• Exercise instructions:
From the listing below, copy only the lines from the line that contains "Breast Reduction" to the line that contains "Hump Nose Rhinoplasty at", counting those two lines as part of the copy.
• • • •
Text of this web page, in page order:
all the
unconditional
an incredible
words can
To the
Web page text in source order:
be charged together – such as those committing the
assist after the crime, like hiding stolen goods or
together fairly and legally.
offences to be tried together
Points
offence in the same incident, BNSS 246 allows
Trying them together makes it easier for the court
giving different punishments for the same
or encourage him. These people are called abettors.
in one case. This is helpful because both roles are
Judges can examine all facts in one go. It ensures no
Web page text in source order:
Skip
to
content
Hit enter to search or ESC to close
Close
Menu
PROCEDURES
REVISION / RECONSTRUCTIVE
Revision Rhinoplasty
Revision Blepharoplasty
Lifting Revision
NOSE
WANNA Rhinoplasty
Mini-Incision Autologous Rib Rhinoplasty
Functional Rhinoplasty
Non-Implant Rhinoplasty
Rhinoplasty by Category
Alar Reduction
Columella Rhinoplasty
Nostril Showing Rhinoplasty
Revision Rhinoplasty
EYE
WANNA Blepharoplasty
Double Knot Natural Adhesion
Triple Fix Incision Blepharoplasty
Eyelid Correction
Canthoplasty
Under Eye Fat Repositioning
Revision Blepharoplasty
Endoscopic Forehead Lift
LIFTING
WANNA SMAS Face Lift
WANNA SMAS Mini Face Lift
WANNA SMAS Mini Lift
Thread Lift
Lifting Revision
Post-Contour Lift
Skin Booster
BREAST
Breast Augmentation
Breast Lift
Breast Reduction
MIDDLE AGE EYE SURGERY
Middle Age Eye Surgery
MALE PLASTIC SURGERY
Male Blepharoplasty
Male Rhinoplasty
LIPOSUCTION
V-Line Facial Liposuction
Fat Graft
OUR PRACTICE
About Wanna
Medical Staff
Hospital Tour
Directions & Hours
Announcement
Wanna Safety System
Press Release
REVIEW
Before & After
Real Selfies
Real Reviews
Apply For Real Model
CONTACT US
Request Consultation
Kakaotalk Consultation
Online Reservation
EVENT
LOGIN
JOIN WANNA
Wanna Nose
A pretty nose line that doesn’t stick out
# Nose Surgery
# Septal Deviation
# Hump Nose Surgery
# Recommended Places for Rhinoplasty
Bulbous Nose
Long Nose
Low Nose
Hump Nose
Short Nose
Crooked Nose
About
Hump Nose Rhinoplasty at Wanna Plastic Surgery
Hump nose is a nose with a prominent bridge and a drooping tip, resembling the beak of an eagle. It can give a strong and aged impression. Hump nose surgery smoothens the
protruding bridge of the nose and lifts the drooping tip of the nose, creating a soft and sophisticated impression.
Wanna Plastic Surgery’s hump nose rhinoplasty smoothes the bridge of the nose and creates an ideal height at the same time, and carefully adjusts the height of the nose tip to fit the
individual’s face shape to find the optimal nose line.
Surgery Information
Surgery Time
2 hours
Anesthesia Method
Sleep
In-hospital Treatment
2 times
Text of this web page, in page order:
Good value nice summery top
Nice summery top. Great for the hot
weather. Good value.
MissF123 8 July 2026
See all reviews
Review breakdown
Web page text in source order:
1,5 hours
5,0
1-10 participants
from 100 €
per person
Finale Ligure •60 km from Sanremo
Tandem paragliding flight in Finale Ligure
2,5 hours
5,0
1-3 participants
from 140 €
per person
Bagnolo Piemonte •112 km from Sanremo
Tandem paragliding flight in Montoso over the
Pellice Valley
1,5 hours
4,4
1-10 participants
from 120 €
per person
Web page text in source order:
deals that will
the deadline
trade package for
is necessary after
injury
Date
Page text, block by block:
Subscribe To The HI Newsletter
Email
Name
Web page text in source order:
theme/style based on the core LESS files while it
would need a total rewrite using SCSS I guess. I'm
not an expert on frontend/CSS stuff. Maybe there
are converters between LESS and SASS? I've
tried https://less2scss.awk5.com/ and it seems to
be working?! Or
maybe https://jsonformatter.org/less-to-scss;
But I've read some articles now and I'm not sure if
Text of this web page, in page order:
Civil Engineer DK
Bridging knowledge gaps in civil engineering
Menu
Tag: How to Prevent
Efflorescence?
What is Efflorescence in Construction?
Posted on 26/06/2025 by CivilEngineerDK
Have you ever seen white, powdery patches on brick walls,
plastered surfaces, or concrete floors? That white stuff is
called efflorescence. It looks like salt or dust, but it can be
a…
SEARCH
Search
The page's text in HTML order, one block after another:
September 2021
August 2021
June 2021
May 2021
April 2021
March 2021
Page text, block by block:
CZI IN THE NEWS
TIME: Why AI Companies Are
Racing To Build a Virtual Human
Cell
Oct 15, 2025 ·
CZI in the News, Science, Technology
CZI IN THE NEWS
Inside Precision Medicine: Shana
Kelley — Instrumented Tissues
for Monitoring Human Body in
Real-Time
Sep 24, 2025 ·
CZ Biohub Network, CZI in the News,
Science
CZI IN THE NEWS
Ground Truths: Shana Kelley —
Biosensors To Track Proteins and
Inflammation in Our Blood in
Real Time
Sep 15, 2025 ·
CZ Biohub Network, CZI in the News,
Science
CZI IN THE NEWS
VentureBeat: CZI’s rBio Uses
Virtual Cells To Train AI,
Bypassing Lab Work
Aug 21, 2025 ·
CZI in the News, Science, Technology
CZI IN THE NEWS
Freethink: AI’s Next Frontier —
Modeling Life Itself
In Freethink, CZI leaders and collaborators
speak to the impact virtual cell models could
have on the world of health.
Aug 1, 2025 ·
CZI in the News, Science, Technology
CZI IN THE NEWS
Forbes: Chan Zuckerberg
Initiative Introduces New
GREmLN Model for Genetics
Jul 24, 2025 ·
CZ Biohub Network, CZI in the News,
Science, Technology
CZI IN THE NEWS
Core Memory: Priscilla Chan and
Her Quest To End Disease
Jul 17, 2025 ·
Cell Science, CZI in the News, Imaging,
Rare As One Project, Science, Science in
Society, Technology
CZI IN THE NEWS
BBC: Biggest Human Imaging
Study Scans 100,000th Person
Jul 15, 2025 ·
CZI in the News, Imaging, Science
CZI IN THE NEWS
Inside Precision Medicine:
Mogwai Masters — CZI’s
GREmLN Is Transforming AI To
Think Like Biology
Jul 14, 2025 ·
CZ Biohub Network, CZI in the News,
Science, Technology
• • • •
• Solved problem:
Breast Reduction
MIDDLE AGE EYE SURGERY
Middle Age Eye Surgery
MALE PLASTIC SURGERY
Male Blepharoplasty
Male Rhinoplasty
LIPOSUCTION
V-Line Facial Liposuction
Fat Graft
OUR PRACTICE
About Wanna
Medical Staff
Hospital Tour
Directions & Hours
Announcement
Wanna Safety System
Press Release
REVIEW
Before & After
Real Selfies
Real Reviews
Apply For Real Model
CONTACT US
Request Consultation
Kakaotalk Consultation
Online Reservation
EVENT
LOGIN
JOIN WANNA
Wanna Nose
A pretty nose line that doesn’t stick out
# Nose Surgery
# Septal Deviation
# Hump Nose Surgery
# Recommended Places for Rhinoplasty
Bulbous Nose
Long Nose
Low Nose
Hump Nose
Short Nose
Crooked Nose
About
Hump Nose Rhinoplasty at Wanna Plastic Surgery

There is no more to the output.